Limitations of mechanical isolation of protoplasts.
- It is restricted to certain tissues which have large vacuolated cells and is useful when there are side effects of cell wall degrading enzymes.
- Yield of protoplasts is generally very low. Protoplasts from less vacuolated and highly meristematic cells do not show good yield.
- The method is tedious and laborious.
- Viability of protoplasts is low.
Enzymatic method of separation of protoplasts
Many scientists have tried to modify or develop this technique, until later in 1960s Prof. Edward Cocking from Nottingham University, England, developed a sophisticated and novel approach for the large-scale production of higher plant protoplasts, using root tips of tomato seedlings. He used cellulase enzyme from the fungus Myrothecium, which involved the digestion of cellulosic cell walls and obtained protoplasts from the cells of the root tips.
The enzymatic separation of protoplasts can be done in two ways:
- One-step method, protoplasts are isolated directly from the tissues by using two enzymes, cellulase and pectinase, simultaneously.
- Two-step method (sequential method), cells are first isolated from tissues by using enzyme pectinase and to this cell suspension, cellulase is added to digest the cell wall and release protoplasts.
Enzymatic solution for these methods should be carefully prepared. The enzymatic solution should of course contain the enzymes but along with enzymes sugar should also be added. The sugar works as an osmoticum, which prevents the plasma membrane from rupturing, during cell wall digestion by enzymatic action. Along with sugar some salts and nutrients should also be used for providing stability and viability to the isolated protoplasts.
The enzymatic separation of protoplasts process involves four steps:
- Sterilization of leaves
- Peeling off the lower epidermis
- Incubation in enzyme solution and
- Isolation and purification of the protoplasts.
Sterilization of leaves
Healthy leaves are obtained from greenhouse grown plants and leaves are sterilized by 0.1% mercuric chloride solution followed by short treatment with 70% alcohol. The leaves are then rinsed three times with sterilized distilled water.
Peeling off the lower epidermis
After sterilization of the leaves, the lower epidermis is carefully removed and the strips are cut into small pieces.
Incubation in enzyme solution
- Mostly macerozyme and cellulase enzymes are used to obtain protoplasts in significant number.
- The pH of the enzyme solution is adjusted between 4.7 and 6.0.
- The osmotic concentration of enzyme mixture is elevated by adding 500- 800 m mol/l sorbitol or mannitol in order to prevent them from bursting. And to improve membrane stability usually CaCl2 (50-100mM) is also added to the enzyme solution.
- Along with this some salts like KCl and MgSO4 should be added as ionic osmoticum to maintain and improve protoplasts viability.
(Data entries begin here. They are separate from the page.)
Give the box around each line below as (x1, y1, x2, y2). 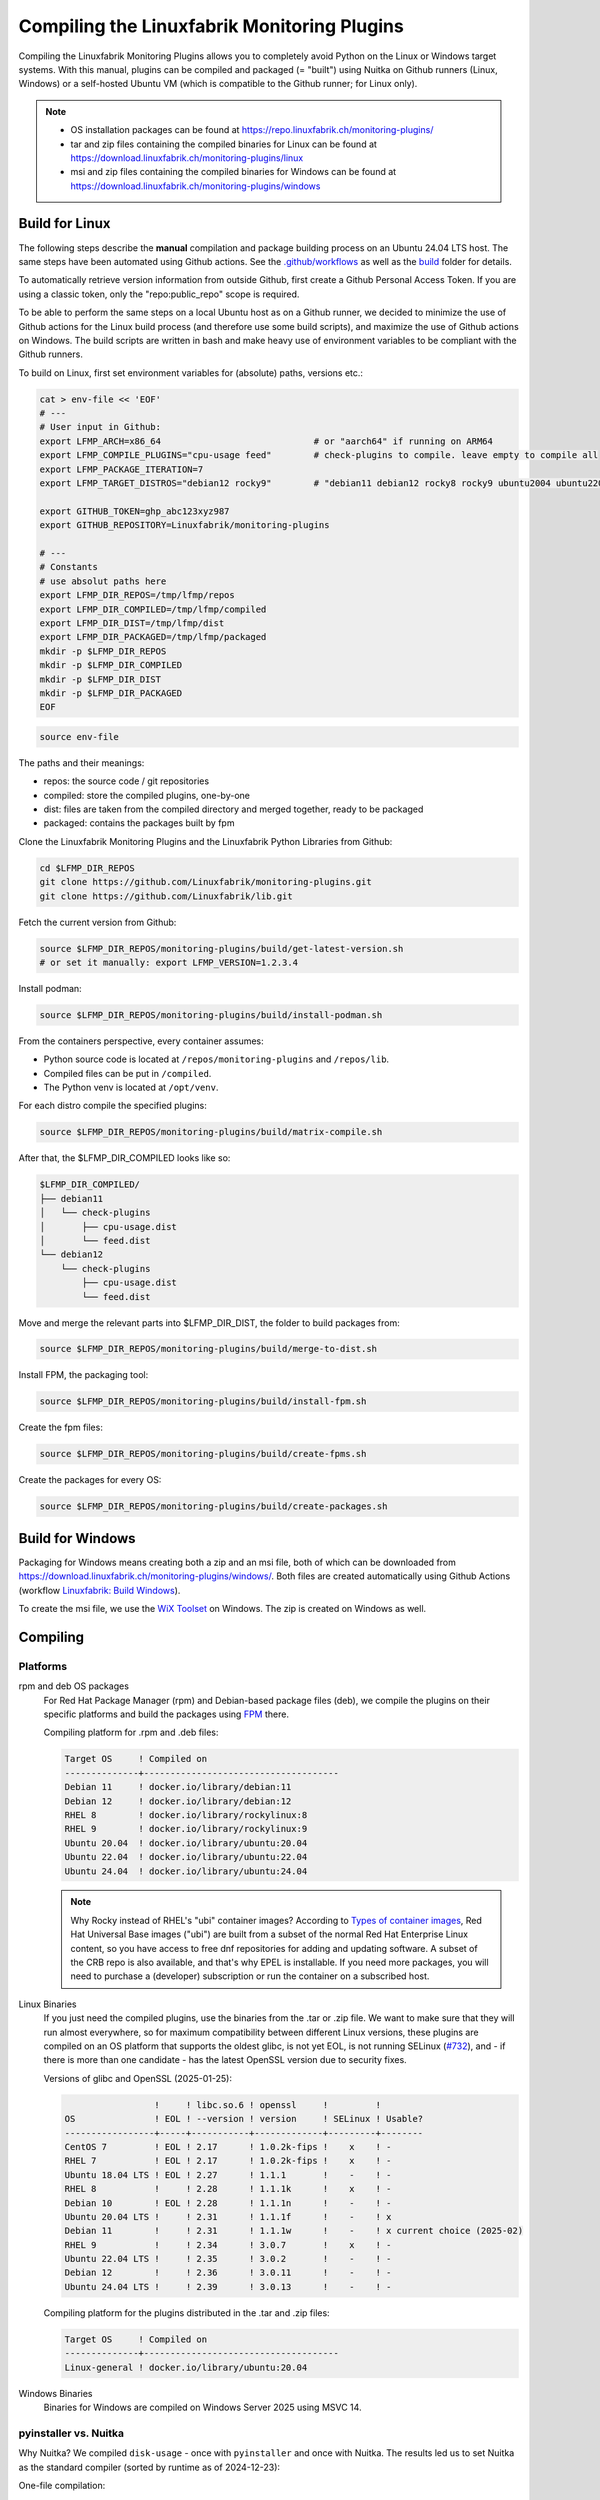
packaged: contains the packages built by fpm (43, 817, 235, 829)
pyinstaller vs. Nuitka (18, 2426, 125, 2440)
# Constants (39, 561, 99, 573)
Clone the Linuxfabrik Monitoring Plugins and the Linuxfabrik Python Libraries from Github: (18, 835, 393, 847)
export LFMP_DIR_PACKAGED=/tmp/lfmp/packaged (39, 631, 267, 643)
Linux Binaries (18, 1998, 77, 2010)
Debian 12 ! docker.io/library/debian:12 (64, 1795, 292, 1807)
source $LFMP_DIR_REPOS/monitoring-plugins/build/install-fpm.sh (39, 1396, 367, 1407)
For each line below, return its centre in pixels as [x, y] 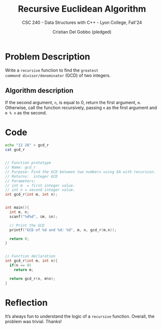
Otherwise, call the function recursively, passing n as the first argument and [81, 108]
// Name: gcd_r [20, 167]
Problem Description [48, 56]
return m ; [24, 270]
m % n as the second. [26, 112]
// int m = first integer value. [40, 185]
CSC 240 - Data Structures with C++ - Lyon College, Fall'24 [82, 22]
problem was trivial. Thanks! [33, 321]
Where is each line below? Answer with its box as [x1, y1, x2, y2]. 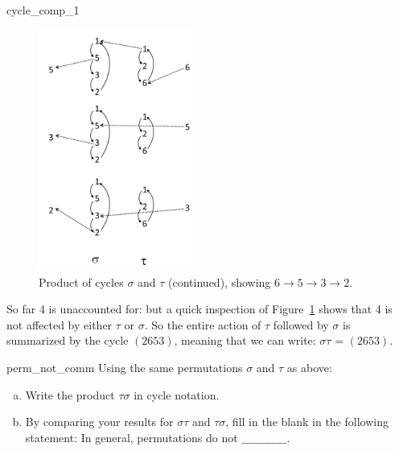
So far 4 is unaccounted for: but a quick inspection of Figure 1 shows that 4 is [6, 300, 393, 317]
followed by [273, 316, 329, 333]
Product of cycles [39, 273, 124, 290]
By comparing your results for [25, 413, 174, 430]
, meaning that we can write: [174, 332, 316, 349]
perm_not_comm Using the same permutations [6, 358, 243, 375]
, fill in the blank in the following [225, 413, 389, 430]
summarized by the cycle [6, 332, 129, 349]
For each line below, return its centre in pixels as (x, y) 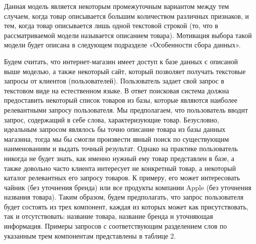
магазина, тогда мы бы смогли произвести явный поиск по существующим (116, 139)
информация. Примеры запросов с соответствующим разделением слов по (115, 226)
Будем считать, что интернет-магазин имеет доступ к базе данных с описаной (121, 61)
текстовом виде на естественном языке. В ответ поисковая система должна (117, 90)
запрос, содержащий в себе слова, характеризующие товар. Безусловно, (112, 119)
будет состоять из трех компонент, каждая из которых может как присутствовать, (126, 206)
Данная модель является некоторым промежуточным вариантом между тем (117, 6)
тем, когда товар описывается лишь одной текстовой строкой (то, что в (111, 25)
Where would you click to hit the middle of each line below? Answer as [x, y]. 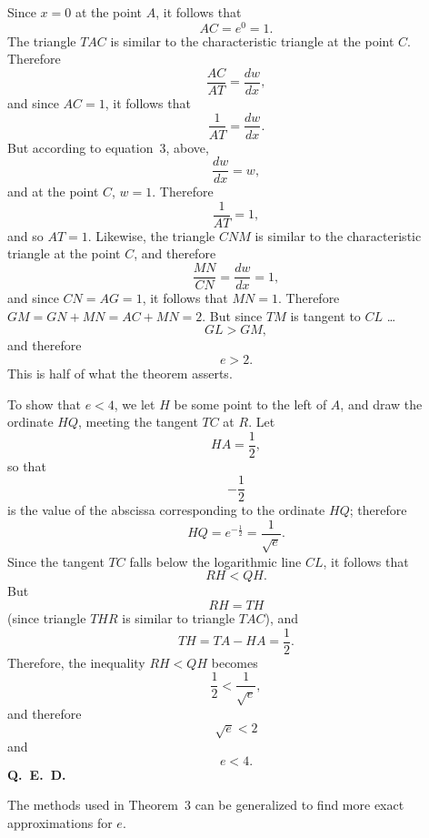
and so [25, 235]
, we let [135, 404]
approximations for [60, 822]
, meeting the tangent [138, 422]
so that [27, 465]
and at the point [53, 192]
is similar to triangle [179, 618]
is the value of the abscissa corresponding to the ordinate [166, 510]
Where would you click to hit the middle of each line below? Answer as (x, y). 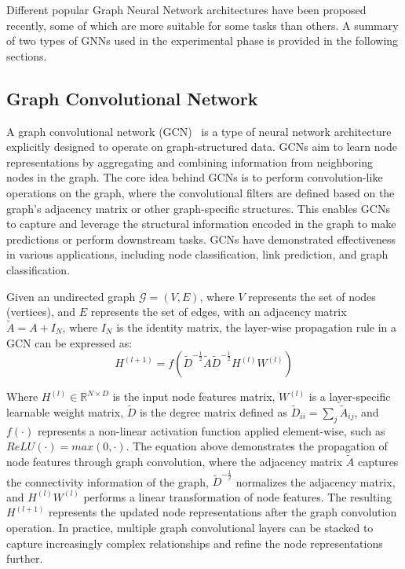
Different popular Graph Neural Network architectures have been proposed (186, 9)
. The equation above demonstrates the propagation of (257, 446)
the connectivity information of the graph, (108, 481)
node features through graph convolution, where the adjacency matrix (175, 462)
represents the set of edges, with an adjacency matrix (219, 312)
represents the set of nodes (312, 296)
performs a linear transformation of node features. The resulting (238, 496)
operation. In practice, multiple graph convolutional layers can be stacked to (190, 528)
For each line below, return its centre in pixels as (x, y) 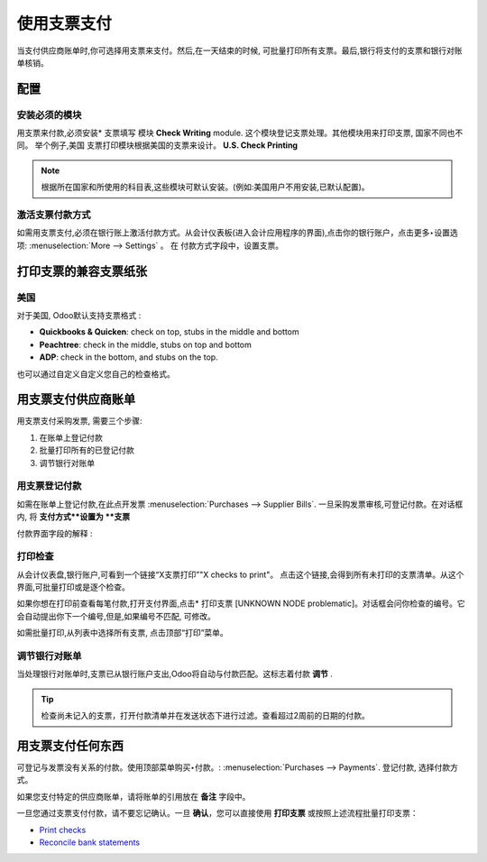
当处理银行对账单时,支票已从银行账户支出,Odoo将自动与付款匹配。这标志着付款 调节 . (175, 674)
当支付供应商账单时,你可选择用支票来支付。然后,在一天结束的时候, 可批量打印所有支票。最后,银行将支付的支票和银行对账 (240, 50)
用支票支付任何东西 (70, 745)
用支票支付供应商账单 (76, 400)
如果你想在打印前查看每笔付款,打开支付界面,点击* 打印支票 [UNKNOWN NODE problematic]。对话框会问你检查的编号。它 (241, 603)
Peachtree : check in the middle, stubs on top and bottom (145, 344)
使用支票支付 (64, 23)
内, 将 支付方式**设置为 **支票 (74, 517)
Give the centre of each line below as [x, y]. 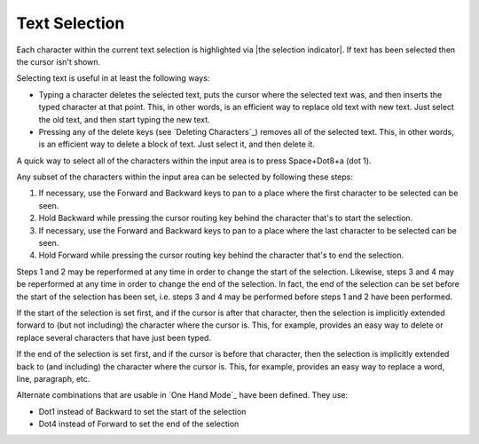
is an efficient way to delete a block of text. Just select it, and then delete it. [177, 144]
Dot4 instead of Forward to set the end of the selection [139, 424]
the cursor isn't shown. [59, 61]
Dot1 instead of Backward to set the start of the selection [142, 411]
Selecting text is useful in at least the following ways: [113, 78]
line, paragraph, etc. [53, 378]
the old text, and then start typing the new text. [124, 119]
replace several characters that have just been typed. [114, 337]
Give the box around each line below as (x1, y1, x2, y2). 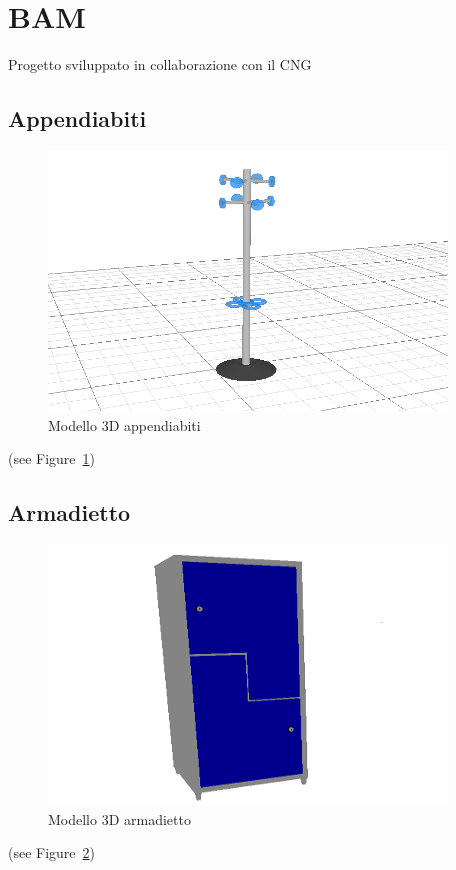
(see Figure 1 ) (8, 448, 96, 469)
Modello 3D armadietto (48, 808, 191, 829)
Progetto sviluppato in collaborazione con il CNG (8, 54, 312, 75)
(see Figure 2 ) (8, 842, 96, 863)
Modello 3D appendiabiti (48, 414, 201, 435)
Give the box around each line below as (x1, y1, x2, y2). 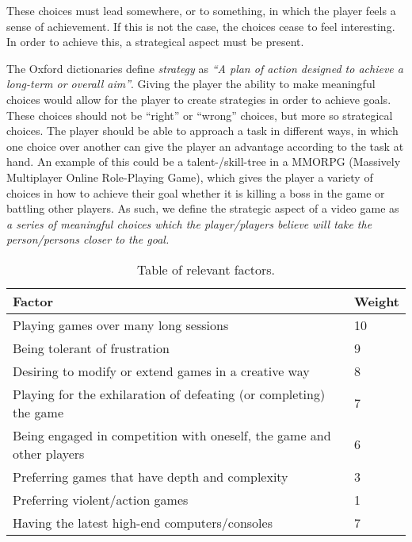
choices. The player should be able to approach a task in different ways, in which (6, 122, 399, 139)
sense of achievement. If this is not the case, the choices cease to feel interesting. (6, 17, 395, 34)
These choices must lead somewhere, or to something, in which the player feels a (6, 2, 396, 18)
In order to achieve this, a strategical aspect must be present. (6, 33, 304, 50)
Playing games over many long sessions (13, 315, 229, 334)
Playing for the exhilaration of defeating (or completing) (13, 384, 326, 403)
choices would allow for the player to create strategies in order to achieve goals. (6, 90, 391, 107)
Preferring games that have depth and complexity (13, 467, 288, 486)
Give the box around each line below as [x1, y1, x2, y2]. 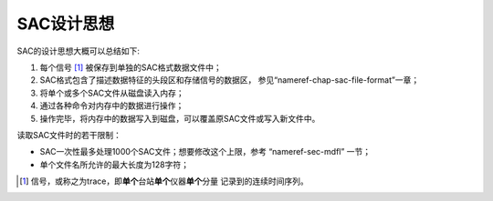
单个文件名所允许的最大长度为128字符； [39, 159, 189, 170]
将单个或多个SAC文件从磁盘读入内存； [39, 87, 184, 98]
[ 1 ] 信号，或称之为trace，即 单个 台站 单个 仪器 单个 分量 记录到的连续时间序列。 [19, 176, 309, 186]
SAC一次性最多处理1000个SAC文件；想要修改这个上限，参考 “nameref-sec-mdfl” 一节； [39, 146, 372, 157]
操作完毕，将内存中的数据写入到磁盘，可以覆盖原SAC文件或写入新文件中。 [39, 113, 320, 124]
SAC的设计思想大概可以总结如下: [16, 45, 141, 56]
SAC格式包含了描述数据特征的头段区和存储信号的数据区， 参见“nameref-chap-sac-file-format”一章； [39, 75, 420, 85]
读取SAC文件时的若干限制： [16, 129, 122, 140]
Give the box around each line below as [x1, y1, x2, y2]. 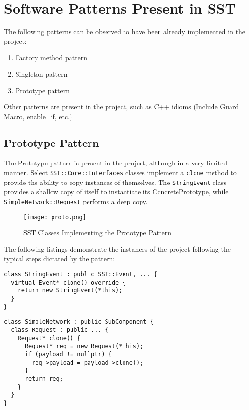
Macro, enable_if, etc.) [4, 111, 72, 121]
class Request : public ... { [11, 327, 108, 334]
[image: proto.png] [23, 213, 86, 221]
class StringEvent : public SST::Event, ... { [4, 271, 157, 278]
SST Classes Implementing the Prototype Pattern [23, 227, 172, 238]
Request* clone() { [18, 334, 81, 342]
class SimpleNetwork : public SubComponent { [4, 318, 154, 326]
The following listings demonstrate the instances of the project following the [4, 244, 231, 254]
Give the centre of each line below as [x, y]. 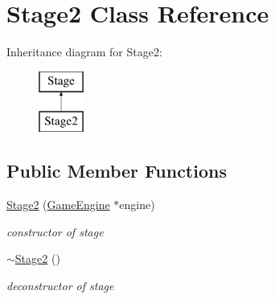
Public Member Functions [117, 171]
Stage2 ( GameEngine [58, 205]
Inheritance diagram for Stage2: [84, 52]
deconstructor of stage [60, 285]
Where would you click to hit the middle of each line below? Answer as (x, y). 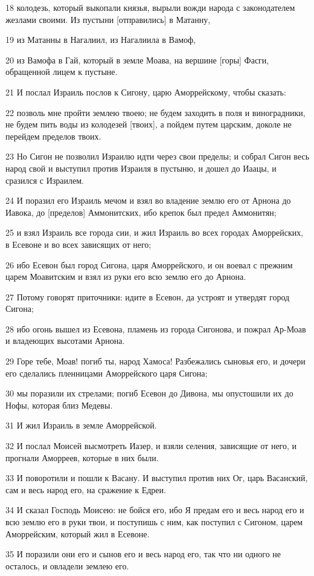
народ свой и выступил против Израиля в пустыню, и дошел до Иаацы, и (141, 168)
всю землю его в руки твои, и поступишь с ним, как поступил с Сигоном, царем (154, 522)
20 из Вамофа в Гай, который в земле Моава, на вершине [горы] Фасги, (137, 60)
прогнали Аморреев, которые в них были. (82, 457)
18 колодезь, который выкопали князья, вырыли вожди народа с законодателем (150, 7)
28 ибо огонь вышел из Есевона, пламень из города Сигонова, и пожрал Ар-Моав (156, 328)
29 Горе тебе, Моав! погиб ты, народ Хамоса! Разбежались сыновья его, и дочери (155, 361)
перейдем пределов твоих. (53, 136)
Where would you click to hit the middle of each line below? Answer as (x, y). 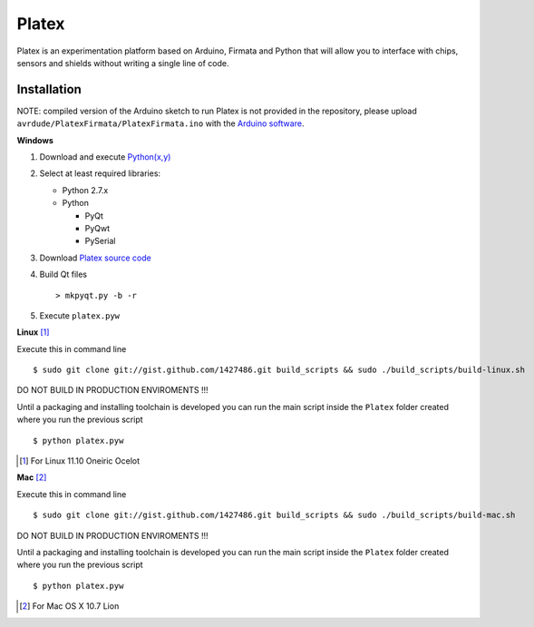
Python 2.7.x (85, 190)
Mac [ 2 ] (32, 477)
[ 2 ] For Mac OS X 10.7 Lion (69, 606)
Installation (49, 89)
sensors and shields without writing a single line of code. (123, 63)
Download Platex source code (95, 258)
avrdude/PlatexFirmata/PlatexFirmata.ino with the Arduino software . (160, 123)
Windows (35, 140)
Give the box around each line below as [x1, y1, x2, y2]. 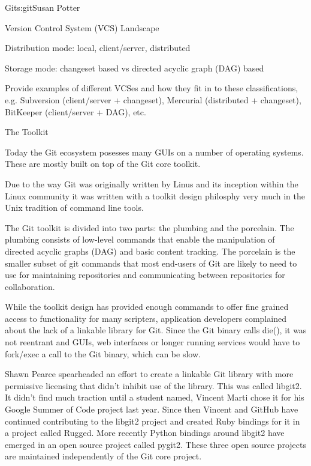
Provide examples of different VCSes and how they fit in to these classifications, [5, 82, 298, 94]
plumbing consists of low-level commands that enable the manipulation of [5, 233, 275, 246]
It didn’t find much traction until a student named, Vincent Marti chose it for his [5, 391, 304, 404]
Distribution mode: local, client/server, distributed [5, 41, 191, 54]
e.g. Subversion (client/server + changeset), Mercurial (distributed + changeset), [5, 93, 301, 106]
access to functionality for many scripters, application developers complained [5, 312, 286, 324]
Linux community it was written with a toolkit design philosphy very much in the [5, 189, 306, 202]
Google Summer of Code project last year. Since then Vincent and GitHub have [5, 403, 298, 416]
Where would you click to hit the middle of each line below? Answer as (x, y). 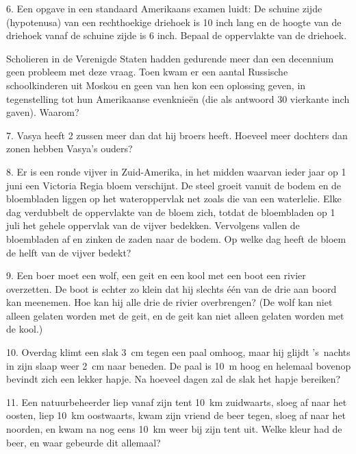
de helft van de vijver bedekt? (69, 252)
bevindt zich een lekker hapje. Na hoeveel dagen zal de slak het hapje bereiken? (174, 379)
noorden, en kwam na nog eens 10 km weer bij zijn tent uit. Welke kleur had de (174, 429)
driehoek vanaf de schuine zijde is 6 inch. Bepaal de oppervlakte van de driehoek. (177, 35)
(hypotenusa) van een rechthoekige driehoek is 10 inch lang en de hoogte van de (174, 22)
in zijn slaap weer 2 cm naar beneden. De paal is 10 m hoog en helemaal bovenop (179, 365)
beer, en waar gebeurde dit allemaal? (84, 442)
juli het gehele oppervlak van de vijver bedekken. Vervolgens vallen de (153, 225)
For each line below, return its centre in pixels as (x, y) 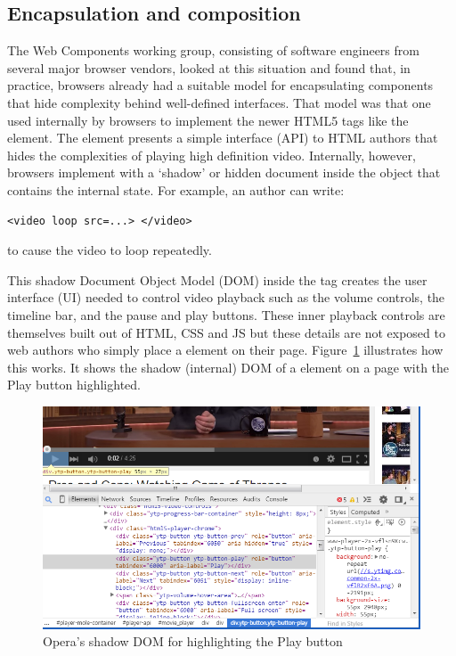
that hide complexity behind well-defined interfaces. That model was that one (219, 102)
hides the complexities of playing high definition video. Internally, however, (212, 155)
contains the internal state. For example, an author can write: (176, 189)
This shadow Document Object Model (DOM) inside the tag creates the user (217, 279)
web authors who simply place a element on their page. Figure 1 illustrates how (225, 350)
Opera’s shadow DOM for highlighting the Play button (193, 641)
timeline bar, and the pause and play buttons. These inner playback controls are (226, 314)
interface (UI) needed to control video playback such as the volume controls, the (226, 297)
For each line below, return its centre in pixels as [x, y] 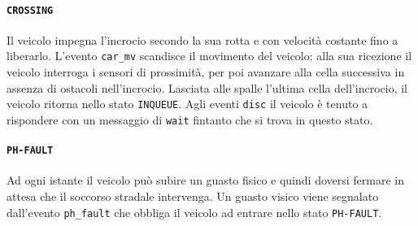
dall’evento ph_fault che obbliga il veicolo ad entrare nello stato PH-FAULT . [194, 212]
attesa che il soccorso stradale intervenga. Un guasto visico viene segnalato [193, 196]
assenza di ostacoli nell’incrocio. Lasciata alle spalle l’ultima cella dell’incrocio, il [207, 87]
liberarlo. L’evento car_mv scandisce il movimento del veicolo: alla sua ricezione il [209, 56]
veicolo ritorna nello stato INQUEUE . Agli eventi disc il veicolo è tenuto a [187, 104]
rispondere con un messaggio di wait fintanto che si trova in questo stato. [190, 119]
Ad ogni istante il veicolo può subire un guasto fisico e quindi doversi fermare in [205, 180]
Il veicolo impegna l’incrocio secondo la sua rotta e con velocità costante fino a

- Once the enzyme solution is ready, it is sterilized through a membrane filter and peeled leaf sections are placed in it.
- Petri-plates containing tissue and enzyme mixture are sealed with parafilm and incubated for 4-12 hours on a rocking shaker at 24-26 °C.
Isolation and Purification of Protoplasts
After incubation of plant tissues in enzyme solution, the solution is filtered through a wire or nylon mesh (50-100 µm) to remove debris like undigested cells, tissues, broken cells etc. The filtrate is transferred into screw capped small, sterilized centrifuge tubes and centrifuged at 100g. The protoplasts form a pellet at bottom while the small debris in the supernatant is carefully removed.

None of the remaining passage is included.